Panel data¶
statspai.panel — fixed/random effects, high-dimensional fixed effects
(reghdfe-style), interactive fixed effects (Bai 2009), panel FGLS, panel
limited-dependent models, panel unit-root tests, and panel utilities.
The exhaustive auto-generated listing is under Full API reference → panel; this page is the guided tour.
The dispatcher — sp.panel¶
sp.panel is a single entry point that dispatches to the estimator named by
method=:
import statspai as sp
# Fixed effects (within estimator), clustered SEs:
r = sp.panel(df, "y ~ x1 + x2", entity="firm", time="year",
method="fe", cluster="firm")
print(r.summary())
r = sp.panel(df, "y ~ x1 + x2", entity="firm", time="year", method="re") # random effects
r = sp.panel(df, "y ~ x1 + x2", entity="firm", time="year", method="pooled")
method= |
Estimator |
|---|---|
"fe" |
One- or two-way fixed effects (within) |
"re" |
Random effects (GLS) |
"pooled" |
Pooled OLS |
"between" |
Between estimator |
"fd" |
First differences |
High-dimensional fixed effects — sp.hdfe_ols / sp.absorb_ols¶
For many fixed-effect dimensions (firm × year × worker …), use the reghdfe-style absorbing estimators, which demean iteratively instead of building dummies:
# Absorb firm and year FE; cluster by firm.
r = sp.hdfe_ols("y ~ x1 + x2 | firm + year", data=df, cluster="firm")
# Wild cluster bootstrap for few-cluster inference:
r = sp.hdfe_ols("y ~ x1 | firm", data=df, cluster="firm",
wild=True, wild_n_boot=999, wild_seed=0)
sp.Absorber exposes the reusable demeaning operator, and sp.demean
returns the within-transformed array plus the singleton-keep mask, for callers
that want to drive the HDFE machinery directly.
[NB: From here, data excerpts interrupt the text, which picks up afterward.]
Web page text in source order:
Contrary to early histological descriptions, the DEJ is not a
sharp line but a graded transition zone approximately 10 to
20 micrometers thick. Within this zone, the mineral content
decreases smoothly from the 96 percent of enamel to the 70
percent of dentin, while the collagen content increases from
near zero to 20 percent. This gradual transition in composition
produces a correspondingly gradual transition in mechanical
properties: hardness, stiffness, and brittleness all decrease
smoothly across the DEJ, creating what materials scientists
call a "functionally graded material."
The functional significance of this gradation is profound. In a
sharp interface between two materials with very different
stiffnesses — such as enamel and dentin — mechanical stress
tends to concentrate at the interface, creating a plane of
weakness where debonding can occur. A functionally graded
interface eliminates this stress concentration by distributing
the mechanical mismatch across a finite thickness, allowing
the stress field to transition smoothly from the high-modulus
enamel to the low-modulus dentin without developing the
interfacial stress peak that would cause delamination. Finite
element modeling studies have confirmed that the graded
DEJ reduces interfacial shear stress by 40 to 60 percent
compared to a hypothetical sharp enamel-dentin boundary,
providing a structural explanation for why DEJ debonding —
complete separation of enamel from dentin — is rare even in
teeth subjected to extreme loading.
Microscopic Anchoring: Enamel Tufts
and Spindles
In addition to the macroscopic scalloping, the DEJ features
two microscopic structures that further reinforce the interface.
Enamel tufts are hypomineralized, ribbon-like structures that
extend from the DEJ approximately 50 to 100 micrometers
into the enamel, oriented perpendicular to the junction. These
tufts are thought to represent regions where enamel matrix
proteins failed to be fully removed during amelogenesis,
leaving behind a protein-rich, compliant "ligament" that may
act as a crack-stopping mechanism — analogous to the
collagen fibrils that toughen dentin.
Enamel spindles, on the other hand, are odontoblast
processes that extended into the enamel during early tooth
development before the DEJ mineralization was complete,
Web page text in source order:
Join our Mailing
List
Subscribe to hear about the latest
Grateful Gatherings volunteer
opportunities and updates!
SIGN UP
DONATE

Singletons are dropped by
default (drop_singletons=True).
Performance
The HDFE path is backed by a Rust demeaning kernel when available and
transparently falls back to NumPy / pyfixest otherwise — see
GPU acceleration and the sp.fast.*
namespace.
Interactive fixed effects — sp.interactive_fe¶
Bai (2009) interactive fixed effects allow a factor structure (unobserved common shocks with heterogeneous loadings) instead of additive two-way FE:
Other panel models¶
# Feasible GLS for panels with heteroskedastic / correlated errors:
r = sp.panel_fgls(df, "y ~ x1 + x2", entity="firm", time="year")
# Panel limited-dependent models:
r = sp.panel_logit(df, "d ~ x1 + x2", entity="firm", time="year")
r = sp.panel_probit(df, "d ~ x1 + x2", entity="firm", time="year")
# Panel unit-root tests (Im–Pesaran–Shin default; also LLC, Fisher):
ur = sp.panel_unitroot(df, variable="gdp", id="country", time="year", test="ips")
Comparing specifications — sp.panel_compare¶
Estimate the same model under several methods and line them up (a quick way to see how sensitive a coefficient is to the FE/RE choice):
tbl = sp.panel_compare(df, "y ~ x1 + x2", entity="firm", time="year",
methods=["fe", "re", "pooled"], cluster="firm")
tbl # one column per method
A Hausman-style contrast between FE and RE is the classic use: if the FE and RE coefficients diverge materially, the random-effects orthogonality assumption is suspect and FE is the safer choice.
Utilities¶
sp.balance_panel(df, entity, time)— keep only units observed in every period (balanced panel).sp.demean(...)/sp.Absorber(...)— low-level within-transform building blocks shared by the HDFE estimators.